Task data Block Start

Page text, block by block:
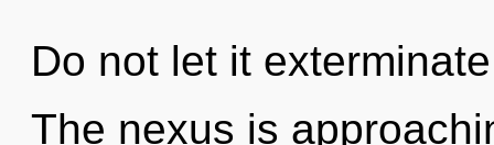
Do not let it
The nexus is
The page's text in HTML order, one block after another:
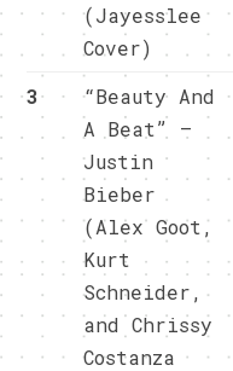
(Jayesslee
Cover)
3
“Beauty And
A Beat” –
Justin
Bieber
(Alex Goot,
Kurt
Schneider,
and Chrissy
Costanza
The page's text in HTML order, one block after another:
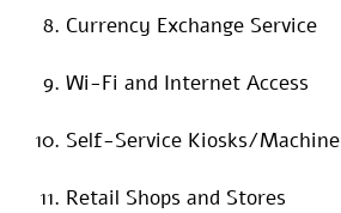
Currency Exchange Service
Wi-Fi and Internet Access
Self-Service Kiosks/Machine
Retail Shops and Stores

Task data Block End

Set every line of the records down again exactly, and exclude all pictures.

Page text, block by block:
Do not let it
The nexus is
The page's text in HTML order, one block after another:
(Jayesslee
Cover)
3
“Beauty And
A Beat” –
Justin
Bieber
(Alex Goot,
Kurt
Schneider,
and Chrissy
Costanza
The page's text in HTML order, one block after another:
Currency Exchange Service
Wi-Fi and Internet Access
Self-Service Kiosks/Machine
Retail Shops and Stores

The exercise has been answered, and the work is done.